Scholars working with texts frequently need to study numerous versions. Some texts have been lost in their original form and can be studied only through later translations, paraphrases, or fragmentary quotations. Even when an original survives, its later versions are often worth study, revealing as they do something of how words, concepts, and works were preserved, altered, or combined across the generations and cultures who read and circulated the versions.
Such textual comparison requires words, sentences, paragraphs, and other text segments to be aligned. Such alignment can be challenging. Some versions might be defective, or follow an idiosyncratic sequence. One editor may have divided the text according to a system not easily applied to other versions. Identifying which words or phrases in a translation correspond to which words or phrases in the original might result in complex, overlapping spans. And even larger segments such as sentences and paragraphs may not line up well. Further, every version of a text is part of a much larger, complex history of text reuse, and a complete study of that context requires not engagement with other works and other languages, requiring collaboration across projects and fields of study.
The Text Alignment Network (TAN) XML format facilitates the exchange and scholarly analysis of multiple versions of texts. TAN files adopt a syntax suitable for humans to read and edit, expressive enough to allow scholars to register doubt and nuance, and sufficiently structured to permit complex computer-based queries across independent datasets. The format is actually a suite of formats, built modularly, with each format designed to allow an editor to focus exclusively on a single set of tasks. The format encourages or requires editors to declare their views or assumptions about language and texts in a structured manner, so that other users of the data (both human and computer) can determine whether the data is suitable for their needs. Because nearly all TAN data must be expressed in way that computers can parse, the information can be used in semantic web applications.
TAN has been designed to support two kinds of scholarly activity: creation and research.
When we create our primary sources or analyses of them, we normally want what we create to be useful to our colleagues. TAN was designed to augment the utility of such creative scholarly activities as:
Creating and sharing a transcription of a particular version of a textual work such that it is most likely to align with any other TAN version of that text created by someone else;
Creating an index of quotations that is semantically rich and can be applied to any other version of the quoting or quoted works;
Specifying exactly (e.g., word-for-word) where a source and its translation correspond, even when there may be messy overlapping or ambiguous relationships, or where doubt or alternative possibilities of alignment need to be expressed;
Listing the lexicomorphogical features of each word in a text or a language such that the linguistic data has meaning above and beyond a particular coding scheme, and can be collated with lexicomorphological data for other languages.
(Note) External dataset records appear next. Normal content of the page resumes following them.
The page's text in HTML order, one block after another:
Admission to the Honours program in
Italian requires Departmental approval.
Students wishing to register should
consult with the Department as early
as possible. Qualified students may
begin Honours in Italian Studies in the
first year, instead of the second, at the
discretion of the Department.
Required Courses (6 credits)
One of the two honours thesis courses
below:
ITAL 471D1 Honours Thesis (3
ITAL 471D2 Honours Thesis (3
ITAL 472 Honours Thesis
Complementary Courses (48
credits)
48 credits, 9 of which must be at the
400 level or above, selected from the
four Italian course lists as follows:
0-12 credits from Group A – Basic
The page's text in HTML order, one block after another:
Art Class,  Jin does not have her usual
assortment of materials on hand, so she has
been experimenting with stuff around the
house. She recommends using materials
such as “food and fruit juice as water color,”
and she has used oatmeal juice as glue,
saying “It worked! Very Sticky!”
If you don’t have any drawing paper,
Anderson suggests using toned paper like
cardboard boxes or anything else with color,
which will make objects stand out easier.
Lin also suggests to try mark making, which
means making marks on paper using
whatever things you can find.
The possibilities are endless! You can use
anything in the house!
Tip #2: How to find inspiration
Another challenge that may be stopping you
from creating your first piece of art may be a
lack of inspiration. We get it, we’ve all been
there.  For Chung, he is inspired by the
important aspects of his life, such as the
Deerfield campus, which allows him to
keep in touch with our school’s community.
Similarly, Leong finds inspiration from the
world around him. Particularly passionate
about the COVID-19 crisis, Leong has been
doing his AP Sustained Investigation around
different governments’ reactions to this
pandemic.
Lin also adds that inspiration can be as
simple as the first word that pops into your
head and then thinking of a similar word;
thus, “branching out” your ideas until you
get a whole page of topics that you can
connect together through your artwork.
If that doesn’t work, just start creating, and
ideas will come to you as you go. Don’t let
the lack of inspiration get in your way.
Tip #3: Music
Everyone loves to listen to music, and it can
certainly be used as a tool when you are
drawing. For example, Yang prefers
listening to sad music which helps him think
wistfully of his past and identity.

TAN files that are published and shared produce a decentralized but interoperably corpus of texts. As this TAN-compliant corpus expands across linguistic, chronological, and spatial boundaries, third-party tools and applications can expand the repertoire of research questions beyond any single corpus, to help scholars fruitfully investigate broader, comparative questions such as:
For classical Greek texts, how were words with the root -ιστημι ("stand") translated into ancient Latin? In what specific ways did the vocabulary of technical terms shift from pre-Christian translations into later, Christian ones?
How do the reformed Chinese translation technique of Sanskrit Buddhist texts, attested by Dao An (312-385 CE), compare to reforms in the seventh and eighth centuries of Syriac translations of Greek texts?
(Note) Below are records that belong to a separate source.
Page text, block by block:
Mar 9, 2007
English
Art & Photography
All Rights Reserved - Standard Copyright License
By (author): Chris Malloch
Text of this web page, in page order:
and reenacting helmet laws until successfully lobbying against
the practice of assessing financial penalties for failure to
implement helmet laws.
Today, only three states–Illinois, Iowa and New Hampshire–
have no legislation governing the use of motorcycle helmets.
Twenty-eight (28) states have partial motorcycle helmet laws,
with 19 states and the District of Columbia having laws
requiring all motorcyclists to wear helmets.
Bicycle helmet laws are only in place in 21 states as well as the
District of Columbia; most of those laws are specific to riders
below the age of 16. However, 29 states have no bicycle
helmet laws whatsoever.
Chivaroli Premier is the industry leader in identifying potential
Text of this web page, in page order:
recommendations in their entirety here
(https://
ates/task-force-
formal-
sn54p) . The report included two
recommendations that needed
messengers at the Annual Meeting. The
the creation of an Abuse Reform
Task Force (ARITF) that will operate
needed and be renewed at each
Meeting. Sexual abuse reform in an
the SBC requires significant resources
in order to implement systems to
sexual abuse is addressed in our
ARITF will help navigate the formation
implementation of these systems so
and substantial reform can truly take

How do Arabic translations of Greek texts from the Abbasid period differ from contemporaneous translations from Sanskrit into Arabic?
Can an anonymous English translation of a modern French novel be identified with known translators of French novels from the same period?
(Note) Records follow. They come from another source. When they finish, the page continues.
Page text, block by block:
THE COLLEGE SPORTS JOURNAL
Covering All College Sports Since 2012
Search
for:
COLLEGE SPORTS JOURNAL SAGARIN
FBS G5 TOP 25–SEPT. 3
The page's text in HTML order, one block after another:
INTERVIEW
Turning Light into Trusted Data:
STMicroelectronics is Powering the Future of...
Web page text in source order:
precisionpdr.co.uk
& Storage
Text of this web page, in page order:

How do present-day translations of official United Nations documents differ across languages?
This is not to say that the TAN format, in itself, it answers such questions. It merely lays a framework within which such questions can be investigated. Some other caveats:
Although TAN comes with an extensive library of functions and templates, it is not a tool per se. It does not provide software or applications to create, edit, or display TAN-compliant files, nor does it dictate how such tools should behave. Rather, it allows you or a developer (especially an XML developer) to create customized applications and tools.
The TAN formats are specialized. They supplement, and does not replace, other common text formats such as TEI, Docbook, and so forth, or other alignment formats such as XLIFF or TMX. Converting from TAN into these formats is usually straightforward, but will normally entail loss. On the other hand, converting from one of these formats into TAN normally cannot be completely automated, the TAN format has scholarly expectations that are not required in the other formats. Conversion must be given careful thought.
TAN has a restricted field of inquiry (defined and explained in these guidelines). The format is not suitable for many lines of iniquiry, e.g., representing how a text was displayed in a particular edition.
TAN has been designed to serve those who prioritize legibility and readability over computational efficiency. The extensive TAN validation routines—essential to aiding interoperability—can be taxing to run on numerous or enormous files.